*** Opening of Input records ***

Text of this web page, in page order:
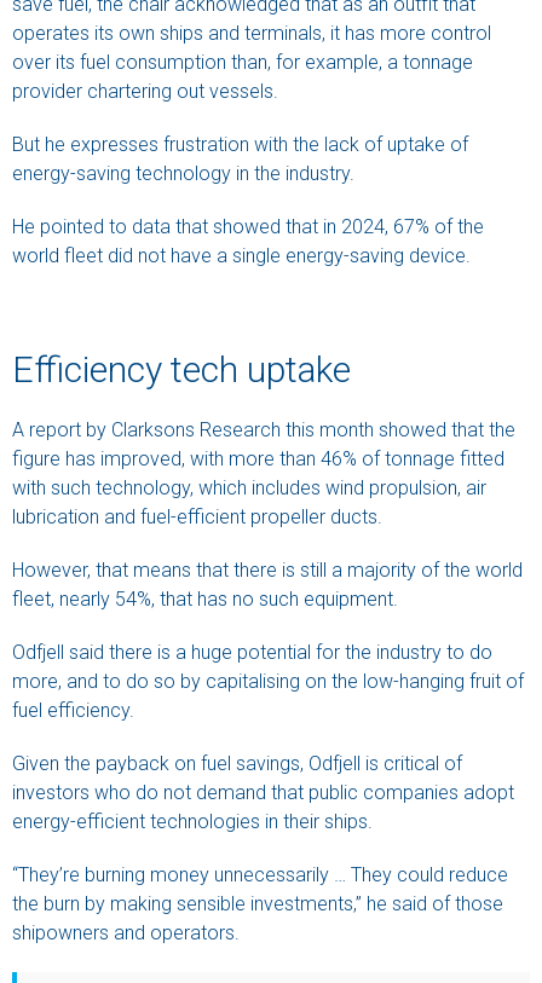
save fuel, the chair acknowledged that as an outfit that
operates its own ships and terminals, it has more control
over its fuel consumption than, for example, a tonnage
provider chartering out vessels.
But he expresses frustration with the lack of uptake of
energy-saving technology in the industry.
He pointed to data that showed that in 2024, 67% of the
world fleet did not have a single energy-saving device.
Efficiency tech uptake
A report by Clarksons Research this month showed that the
figure has improved, with more than 46% of tonnage fitted
with such technology, which includes wind propulsion, air
lubrication and fuel-efficient propeller ducts.
However, that means that there is still a majority of the world
fleet, nearly 54%, that has no such equipment.
Odfjell said there is a huge potential for the industry to do
more, and to do so by capitalising on the low-hanging fruit of
fuel efficiency.
Given the payback on fuel savings, Odfjell is critical of
investors who do not demand that public companies adopt
energy-efficient technologies in their ships.
“They’re burning money unnecessarily … They could reduce
the burn by making sensible investments,” he said of those
shipowners and operators.
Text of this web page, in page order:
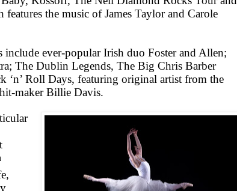
the music of James Taylor and Carole
ever-popular Irish duo Foster and Allen;
The Dublin Legends, The Big Chris Barber
‘n’ Roll Days, featuring original artist from the
maker Billie Davis.
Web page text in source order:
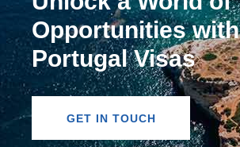
Opportunities with
Portugal Visas
GET IN TOUCH
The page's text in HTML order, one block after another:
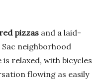
pizzas and a laid-
neighborhood
relaxed, with bicycles
flowing as easily
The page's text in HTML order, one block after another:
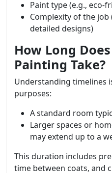
Paint type (e.g., eco-
Complexity of the
detailed designs)
How Long
Painting Take?
Understanding timelines
purposes:
A standard room
Larger spaces or
may extend up to a
This duration includes
time between coats, and
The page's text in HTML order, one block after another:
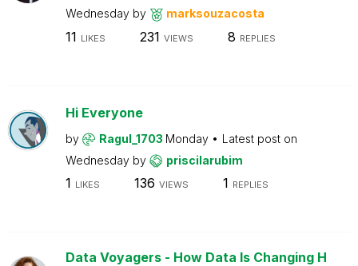
Wednesday by marksouzacosta
11 LIKES 231 VIEWS 8 REPLIES
Hi Everyone
by Ragul_1703 Monday
Latest post on
Wednesday by priscilarubim
1 LIKES 136 VIEWS 1 REPLIES
Data Voyagers - How Data Is Changing H

*** Close of Input records ***

* _Work instruction_: Give back exactly the lines from the line with "Web page text" through the end of the material above, inclusive, with no pictures.

* _Result for this task_:
Web page text in source order:
Opportunities with
Portugal Visas
GET IN TOUCH
The page's text in HTML order, one block after another:
pizzas and a laid-
neighborhood
relaxed, with bicycles
flowing as easily
The page's text in HTML order, one block after another:
Paint type (e.g., eco-
Complexity of the
detailed designs)
How Long
Painting Take?
Understanding timelines
purposes:
A standard room
Larger spaces or
may extend up to a
This duration includes
time between coats, and
The page's text in HTML order, one block after another:
Wednesday by marksouzacosta
11 LIKES 231 VIEWS 8 REPLIES
Hi Everyone
by Ragul_1703 Monday
Latest post on
Wednesday by priscilarubim
1 LIKES 136 VIEWS 1 REPLIES
Data Voyagers - How Data Is Changing H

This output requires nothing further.